What to produce: From the records that follow, give the number of lines that include the word "info", with no further words.

Records for the task:
* * * * *
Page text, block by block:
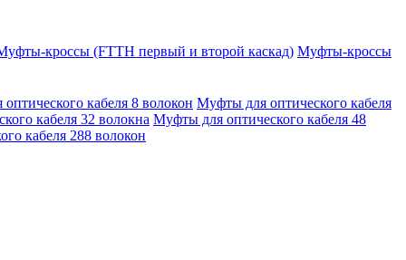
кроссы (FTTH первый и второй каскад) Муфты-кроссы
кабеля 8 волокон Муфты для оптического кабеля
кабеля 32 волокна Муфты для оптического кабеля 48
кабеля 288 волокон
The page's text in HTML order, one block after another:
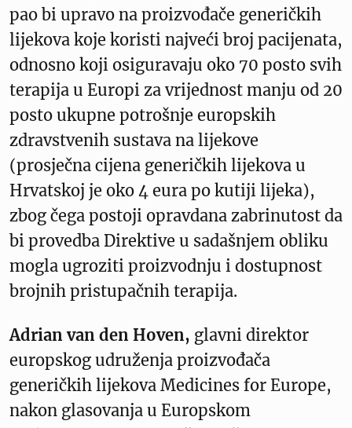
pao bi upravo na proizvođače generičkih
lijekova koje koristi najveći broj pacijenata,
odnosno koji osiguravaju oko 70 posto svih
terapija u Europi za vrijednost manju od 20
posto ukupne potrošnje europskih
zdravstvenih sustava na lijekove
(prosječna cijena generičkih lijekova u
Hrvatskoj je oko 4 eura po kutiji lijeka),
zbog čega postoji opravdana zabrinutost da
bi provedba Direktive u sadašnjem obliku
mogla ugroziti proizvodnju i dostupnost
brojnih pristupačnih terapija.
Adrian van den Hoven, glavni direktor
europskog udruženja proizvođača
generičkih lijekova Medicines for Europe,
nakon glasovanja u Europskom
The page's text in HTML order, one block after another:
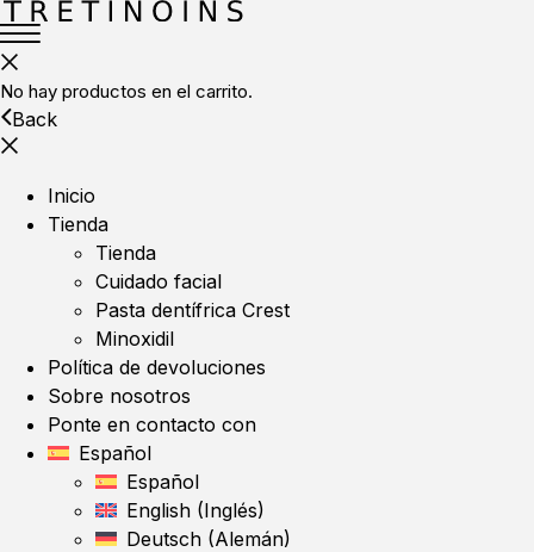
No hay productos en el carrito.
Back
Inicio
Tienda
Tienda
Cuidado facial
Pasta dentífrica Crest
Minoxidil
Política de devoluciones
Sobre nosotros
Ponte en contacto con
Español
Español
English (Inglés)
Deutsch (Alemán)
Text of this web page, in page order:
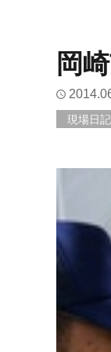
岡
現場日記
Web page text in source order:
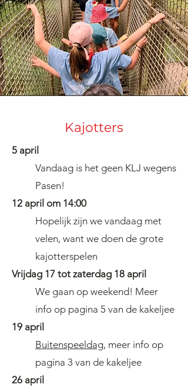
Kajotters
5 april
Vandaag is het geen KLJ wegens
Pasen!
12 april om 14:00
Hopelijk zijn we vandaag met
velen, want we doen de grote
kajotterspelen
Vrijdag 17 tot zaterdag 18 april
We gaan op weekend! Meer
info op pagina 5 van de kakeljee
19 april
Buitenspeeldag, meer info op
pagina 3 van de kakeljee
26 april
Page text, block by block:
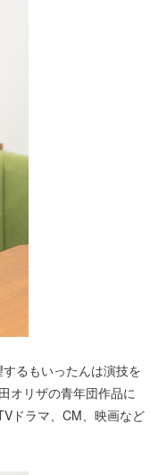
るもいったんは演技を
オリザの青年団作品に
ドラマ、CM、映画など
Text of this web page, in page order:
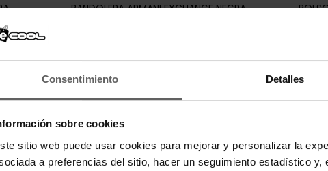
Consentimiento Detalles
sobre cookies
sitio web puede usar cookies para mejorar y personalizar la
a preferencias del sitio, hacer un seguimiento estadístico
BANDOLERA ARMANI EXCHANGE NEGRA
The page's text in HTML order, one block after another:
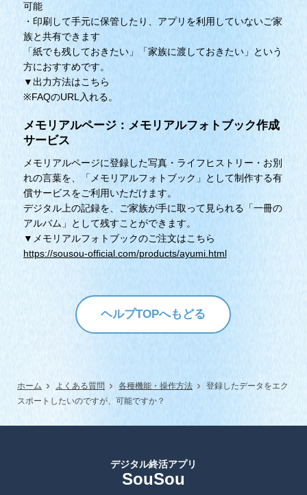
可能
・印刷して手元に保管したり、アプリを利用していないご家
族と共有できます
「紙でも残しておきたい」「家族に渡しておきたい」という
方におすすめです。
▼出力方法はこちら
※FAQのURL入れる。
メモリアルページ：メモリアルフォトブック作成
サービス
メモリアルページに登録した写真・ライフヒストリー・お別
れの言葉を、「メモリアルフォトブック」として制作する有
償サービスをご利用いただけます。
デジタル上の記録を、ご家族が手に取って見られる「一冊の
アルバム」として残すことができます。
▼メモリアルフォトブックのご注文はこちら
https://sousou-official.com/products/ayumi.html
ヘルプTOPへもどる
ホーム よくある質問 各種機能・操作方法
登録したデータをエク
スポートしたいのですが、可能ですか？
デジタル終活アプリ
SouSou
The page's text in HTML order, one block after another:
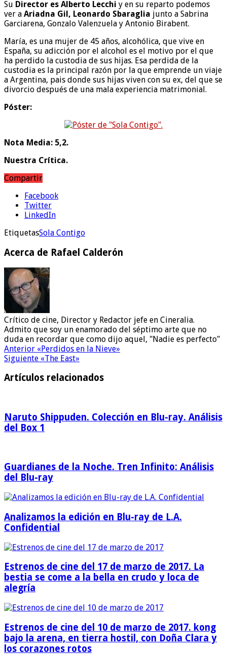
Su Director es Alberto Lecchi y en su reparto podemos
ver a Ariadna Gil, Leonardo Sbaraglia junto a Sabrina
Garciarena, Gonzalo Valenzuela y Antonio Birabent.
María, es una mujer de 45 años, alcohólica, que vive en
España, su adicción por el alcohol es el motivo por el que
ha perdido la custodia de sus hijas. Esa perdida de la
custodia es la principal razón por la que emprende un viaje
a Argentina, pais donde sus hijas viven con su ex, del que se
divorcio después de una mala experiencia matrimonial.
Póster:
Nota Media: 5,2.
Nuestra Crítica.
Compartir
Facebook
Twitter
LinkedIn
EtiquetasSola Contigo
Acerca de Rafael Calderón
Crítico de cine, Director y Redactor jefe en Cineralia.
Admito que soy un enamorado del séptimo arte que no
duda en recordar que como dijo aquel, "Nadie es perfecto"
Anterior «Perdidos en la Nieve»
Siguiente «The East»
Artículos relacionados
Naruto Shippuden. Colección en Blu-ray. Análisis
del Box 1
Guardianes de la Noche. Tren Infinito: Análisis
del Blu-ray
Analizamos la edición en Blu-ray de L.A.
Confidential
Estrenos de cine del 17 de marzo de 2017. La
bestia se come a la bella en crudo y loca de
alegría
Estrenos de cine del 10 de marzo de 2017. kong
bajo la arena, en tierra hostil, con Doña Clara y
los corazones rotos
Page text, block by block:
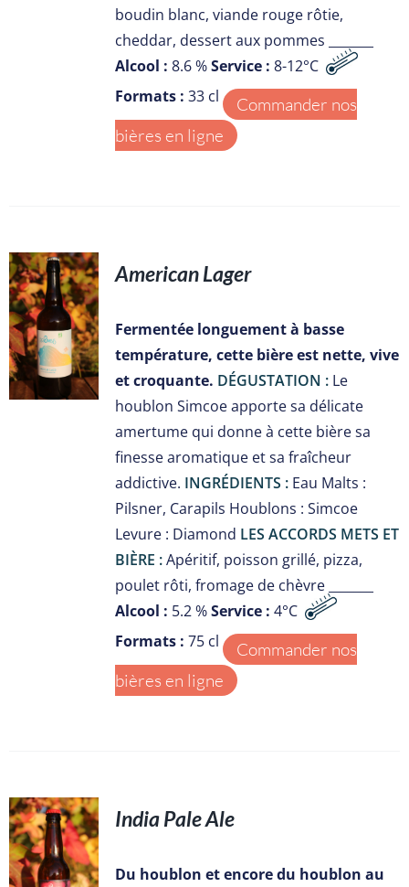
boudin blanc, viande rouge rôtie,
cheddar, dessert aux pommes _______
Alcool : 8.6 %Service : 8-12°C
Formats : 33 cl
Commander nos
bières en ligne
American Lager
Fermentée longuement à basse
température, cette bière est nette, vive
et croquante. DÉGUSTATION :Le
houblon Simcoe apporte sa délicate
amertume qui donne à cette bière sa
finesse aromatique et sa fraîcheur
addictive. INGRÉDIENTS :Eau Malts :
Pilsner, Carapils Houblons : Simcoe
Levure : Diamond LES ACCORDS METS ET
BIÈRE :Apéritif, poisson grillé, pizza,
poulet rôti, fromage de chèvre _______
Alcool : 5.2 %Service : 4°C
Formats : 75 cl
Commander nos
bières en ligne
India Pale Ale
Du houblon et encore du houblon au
* * * * *
Answer box: 2